Om het oud-engels speekwoord maar eens aan te halen ;;;

_We are transfering to the metric system inch by inch._



Bijgewerkt door - -Bart- op 18/10/2002  20:35:15

----------


## rinus bakker

> citaat:
> Veel spullen hebben van die rare afmetingen, bv een 6.3mm jackpug. 
> Die zijn ook van de inch afgeleid. 6.3mm is 1/4 inch.

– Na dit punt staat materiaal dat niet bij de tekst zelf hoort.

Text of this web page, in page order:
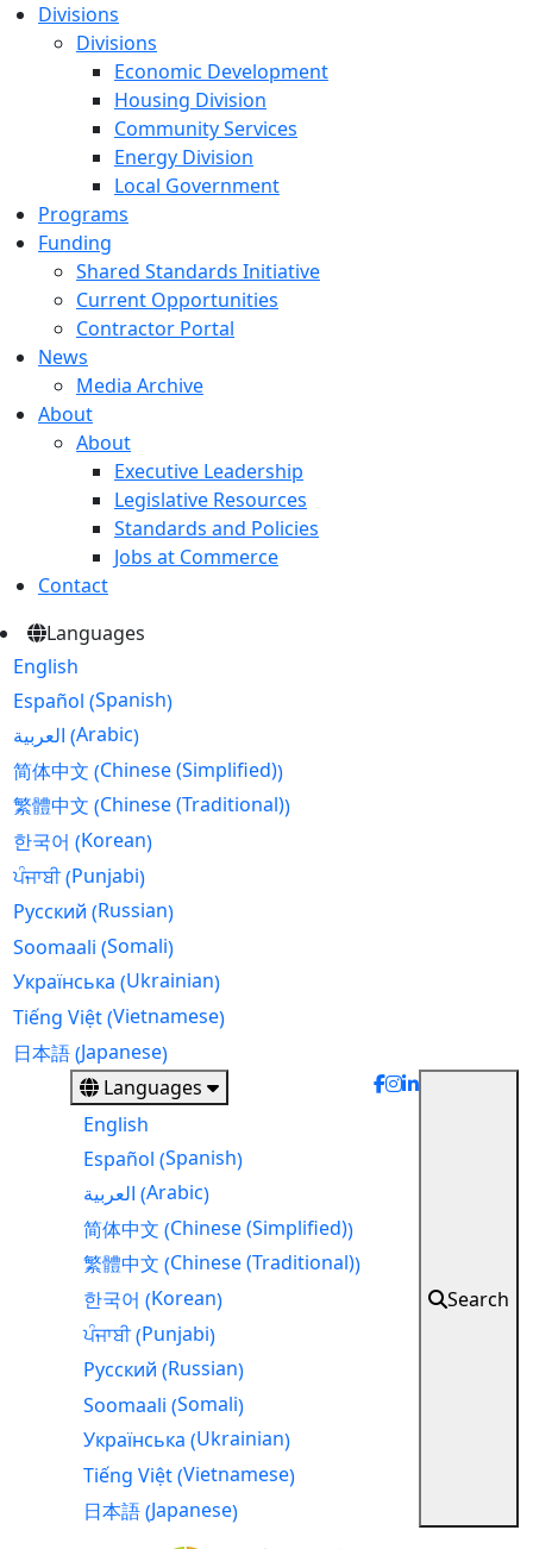
Divisions
Divisions
Economic Development
Housing Division
Community Services
Energy Division
Local Government
Programs
Funding
Shared Standards Initiative
Current Opportunities
Contractor Portal
News
Media Archive
About
About
Executive Leadership
Legislative Resources
Standards and Policies
Jobs at Commerce
Contact
Languages
English
Español (Spanish)
العربية (Arabic)
简体中文 (Chinese (Simplified))
繁體中文 (Chinese (Traditional))
한국어 (Korean)
ਪੰਜਾਬੀ(Punjabi)
Русский (Russian)
Soomaali (Somali)
Українська (Ukrainian)
Tiếng Việt(Vietnamese)
日本語(Japanese)
Languages
English
Español (Spanish)
العربية (Arabic)
简体中文 (Chinese (Simplified))
繁體中文 (Chinese (Traditional))
한국어 (Korean)
ਪੰਜਾਬੀ(Punjabi)
Русский (Russian)
Soomaali (Somali)
Українська (Ukrainian)
Tiếng Việt(Vietnamese)
日本語(Japanese)
Search

en wat te denken van de eenheid 'dpi' dots per inch. (= stippels per 25,4mm)
ooit als Saddam Hoessein of Lin Pan Yup of weet ik veel welke druiloor ooit in de toekomst de Amerikanen weer een beetje bij de les zal brengen zullen ze wel metrisch worden maar voorlopig is de economische noodzaak er nog niet voor ze. Dus Gallons, miles, pints en weet ik niet wat voor duizelingwekkende onzin ze niet in hun maten en eenheden stelsel hebben... vandaar dat die britse mannen zo zweren bij die taalgenoten daar: ze hebben het verknipte stelsel vastgehouden waar het die Engelsen niet meer lukte vanwege hun ligging dicht bij het continent en de handels daarmee. Ooit hadden we in Nederland ook 8 lengtematen die allemaal "1 voet" heetten, maar de Kampense, Amsterdamse, Rotterdamse, Enkhuizer, Zeeuwse en Harlinger voeten (geloof ik) verschilden wel zo ongeveer 8% in het ergste geval (2,5cm op de 30 cm). Kijk dat is pas handel: zeggen dat je met 10kW PA aankomt en er maar 6 kW neerzetten!
Eh..... ik dwaal af...
greetz 
rinus

----------


## NesCio01

1 decenium later.............

Ook nog iets van:

 1/2 duims met grove spoed?

grtz


Nes

----------


## moderator

half duims wordt gebruikt bij buizen en pijpen. Binnen diameter kan afwijken, uitwendig: 20,96 mm.
Correctie/wordt door timmerman op de vingers getikt ( niet letterlijk gelukkig) en die roept dat het 15mm moet zijn, maar afhankelijk van wat voor buis je haf duims nodig hebt.....niet echt duidelijk dus!

----------


## MusicXtra

Raarste maatvoering vind ik nog altijd die van banden....
Diameter in inches, breedte in mm en de hoogte als een percentage van de breedte.
Hoezo verwarrend? :Cool:

----------